Pingle (2006) focuses on the effect of DRC changes. Using data from SIPP panels covering a period of 1983-2003, he finds that a delayed retirement credit increase of 1 percent raises the employment rate of 65-70-year-old men by 1.5 percent. Pingle’s analysis extends only until 2003 when individuals in the first cohort affected by the NRA
increases attain their normal retirement age, so he is unable to assess the impact of normal retirement age changes among those above their NRA. Both Mastrobuoni and Pingle’s study control for effect of the earnings test repeal on labor force participation. Their specifications allow them to capture the norm related effects of normal retirement age changes because they capture these changes by including a variable indicating the change in the NRA assigned by birth year instead of a variable for changes in social security benefits. But they are unable to separately identify the norm and financial effects associated with NRA changes.

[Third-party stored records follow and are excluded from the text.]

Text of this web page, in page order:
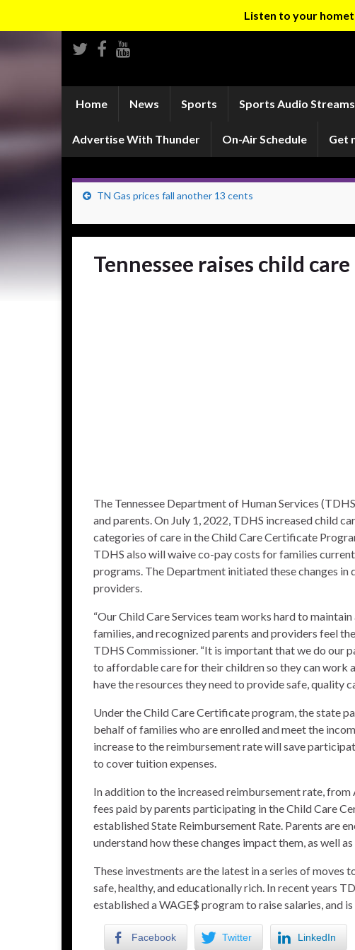
Listen to your
Home News Sports Sports Audio Streams
Advertise With Thunder On-Air Schedule Get
TN Gas prices fall another 13 cents
Tennessee raises child
The Tennessee Department of Human Services
and parents. On July 1, 2022, TDHS increased child
categories of care in theChild Care Certificate
TDHS also will waive co-pay costs for families
programs . The Department initiated these changes
providers.
“Our Child Care Services team works hard to
families, and recognized parents and providers feel
TDHS Commissioner. “It is important that we do our
to affordable care for their children so they can work
have the resources they need to provide safe, quality
Under the Child Care Certificate program, the state
behalf of families who are enrolled and meet the
increase to the reimbursement rate will save
to cover tuition expenses.
In addition to the increased reimbursement rate,
fees paid by parents participating in the Child Care
established State Reimbursement Rate. Parents are
understand how these changes impact them, as well
These investments are the latest in a series of moves
safe, healthy, and educationally rich. In recent years
established aWAGE$ program to raise salaries, and
Facebook Twitter LinkedIn
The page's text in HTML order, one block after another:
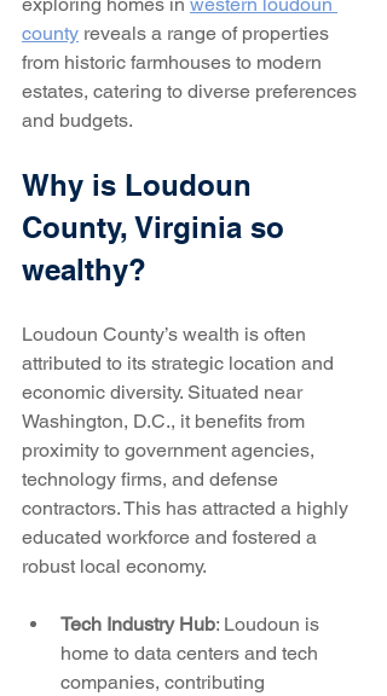
county reveals a range of properties
from historic farmhouses to modern
estates, catering to diverse preferences
and budgets.
Why is Loudoun
County, Virginia so
wealthy?
Loudoun County’s wealth is often
attributed to its strategic location and
economic diversity. Situated near
Washington, D.C., it benefits from
proximity to government agencies,
technology firms, and defense
contractors. This has attracted a highly
educated workforce and fostered a
robust local economy.
Tech Industry Hub: Loudoun is
home to data centers and tech
companies, contributing
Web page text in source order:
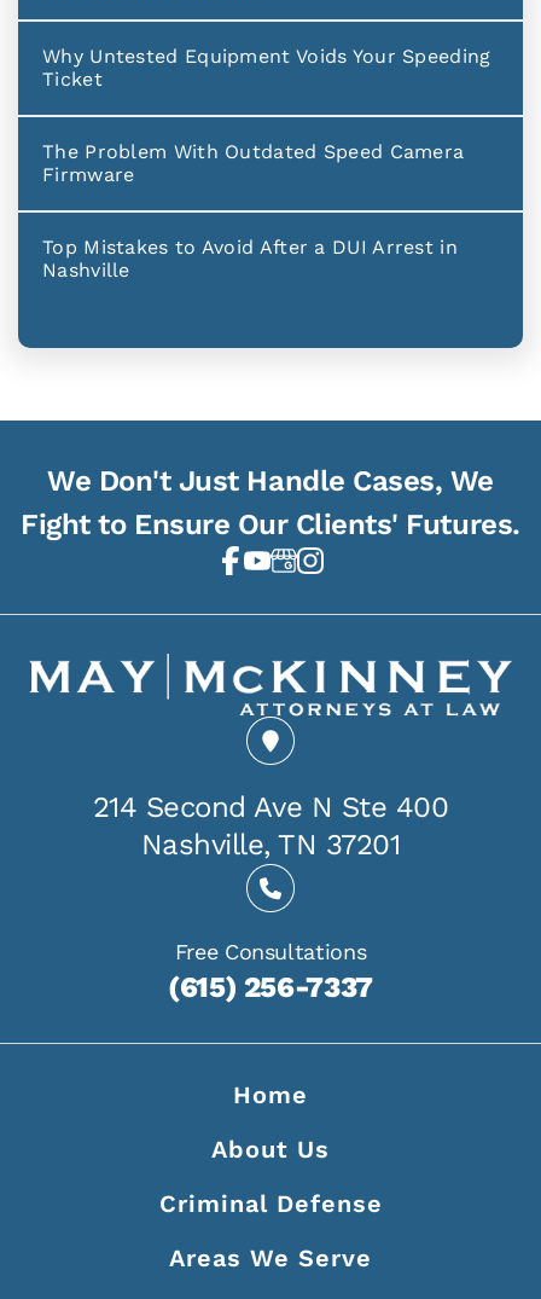
Why Untested Equipment Voids Your Speeding
Ticket
The Problem With Outdated Speed Camera
Firmware
Top Mistakes to Avoid After a DUI Arrest in
Nashville
We Don't Just Handle Cases, We
Fight to Ensure Our Clients' Futures.
214 Second Ave N Ste 400
Nashville, TN 37201
Free Consultations
(615) 256-7337
Home
About Us
Criminal Defense
Areas We Serve
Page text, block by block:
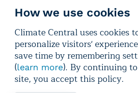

The three studies that analyze the recent policy changes can be improved upon in at least four ways. First, none of these studies incorporate the sizeable variation in the earnings test threshold amount (noted by Gruber and Orszag) that were introduced through the ad hoc changes implemented after 1996. Second, even though older women are a sizeable part of the labor force there is only one study (Mastrobuoni, 2009)
analyzing the impact of recent changes in the NRA and DRC on the retirement decision among older women between ages 61-65, and none examining the retirement decision changes of women above their normal retirement age. Third, there is little work in the recent research disentangling the financial and norm related effects arising from the NRA changes. It is possible to separately identify these effects through use of a dataset that includes accurate birth year information of individuals. Finally, previous researchers have only focused on changes in the labor force participation decision of older workers in response to the recent changes in Social security policy. Given the large evidence of the variety of options explored by older individuals in their transition to retirement, it seems important to analyze how older workers response differs when evaluated using alternative
definitions of retirement. I attempt to include these suggested changes to the previous work in my empirical analysis.